* Records supplied *
════════════════
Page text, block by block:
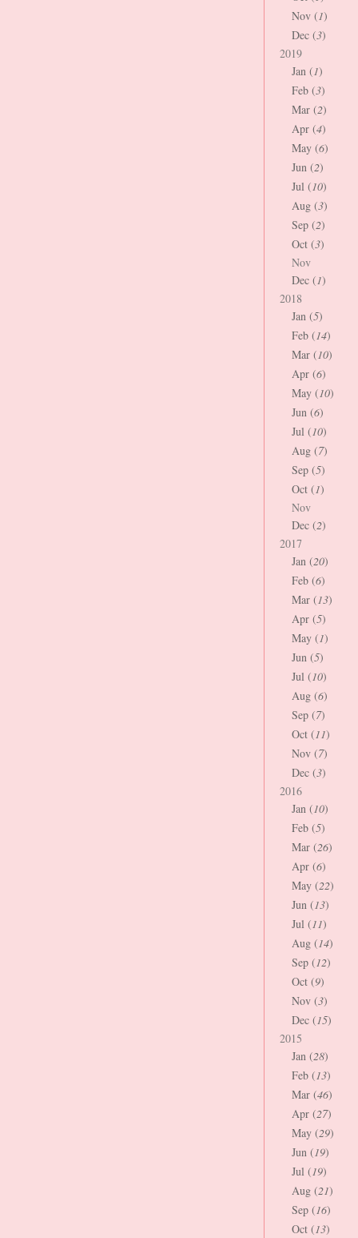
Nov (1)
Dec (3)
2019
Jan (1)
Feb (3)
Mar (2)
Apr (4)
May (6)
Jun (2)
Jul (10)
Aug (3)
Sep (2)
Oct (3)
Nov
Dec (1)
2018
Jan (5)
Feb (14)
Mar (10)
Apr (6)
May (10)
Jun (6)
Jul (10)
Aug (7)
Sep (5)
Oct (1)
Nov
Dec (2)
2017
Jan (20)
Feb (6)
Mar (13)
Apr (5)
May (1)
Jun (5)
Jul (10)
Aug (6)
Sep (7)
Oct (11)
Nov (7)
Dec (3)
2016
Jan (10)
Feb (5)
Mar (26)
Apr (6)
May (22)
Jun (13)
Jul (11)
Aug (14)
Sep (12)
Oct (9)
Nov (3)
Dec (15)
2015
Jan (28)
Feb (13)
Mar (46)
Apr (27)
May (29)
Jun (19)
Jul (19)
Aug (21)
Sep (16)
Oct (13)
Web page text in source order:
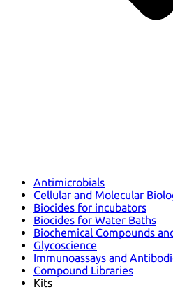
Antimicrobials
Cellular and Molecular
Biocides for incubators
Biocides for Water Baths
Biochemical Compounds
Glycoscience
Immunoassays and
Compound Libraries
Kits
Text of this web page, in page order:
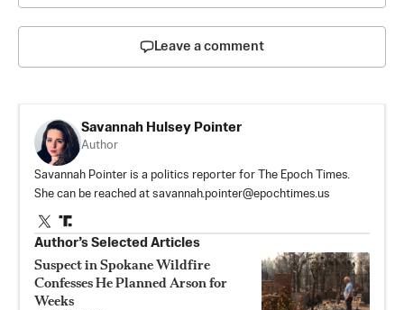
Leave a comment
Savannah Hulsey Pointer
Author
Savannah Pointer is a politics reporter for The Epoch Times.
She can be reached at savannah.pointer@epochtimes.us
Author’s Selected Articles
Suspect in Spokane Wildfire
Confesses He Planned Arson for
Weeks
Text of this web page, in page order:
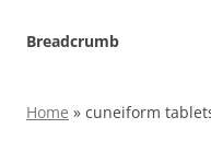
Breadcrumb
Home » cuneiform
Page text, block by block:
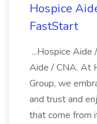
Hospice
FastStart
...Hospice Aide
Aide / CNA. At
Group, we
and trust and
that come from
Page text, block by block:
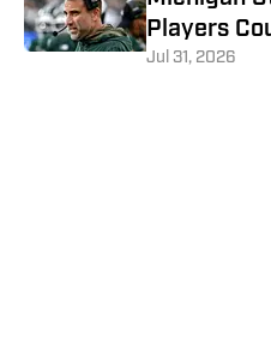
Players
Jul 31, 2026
════════════════
An exact copy of every line above is needed, without the images.

Page text, block by block:
Nov (1)
Dec (3)
2019
Jan (1)
Feb (3)
Mar (2)
Apr (4)
May (6)
Jun (2)
Jul (10)
Aug (3)
Sep (2)
Oct (3)
Nov
Dec (1)
2018
Jan (5)
Feb (14)
Mar (10)
Apr (6)
May (10)
Jun (6)
Jul (10)
Aug (7)
Sep (5)
Oct (1)
Nov
Dec (2)
2017
Jan (20)
Feb (6)
Mar (13)
Apr (5)
May (1)
Jun (5)
Jul (10)
Aug (6)
Sep (7)
Oct (11)
Nov (7)
Dec (3)
2016
Jan (10)
Feb (5)
Mar (26)
Apr (6)
May (22)
Jun (13)
Jul (11)
Aug (14)
Sep (12)
Oct (9)
Nov (3)
Dec (15)
2015
Jan (28)
Feb (13)
Mar (46)
Apr (27)
May (29)
Jun (19)
Jul (19)
Aug (21)
Sep (16)
Oct (13)
Web page text in source order:
Antimicrobials
Cellular and Molecular
Biocides for incubators
Biocides for Water Baths
Biochemical Compounds
Glycoscience
Immunoassays and
Compound Libraries
Kits
Text of this web page, in page order:
Leave a comment
Savannah Hulsey Pointer
Author
Savannah Pointer is a politics reporter for The Epoch Times.
She can be reached at savannah.pointer@epochtimes.us
Author’s Selected Articles
Suspect in Spokane Wildfire
Confesses He Planned Arson for
Weeks
Text of this web page, in page order:
Breadcrumb
Home » cuneiform
Page text, block by block:
Hospice
FastStart
...Hospice Aide
Aide / CNA. At
Group, we
and trust and
that come from
Page text, block by block:
Players
Jul 31, 2026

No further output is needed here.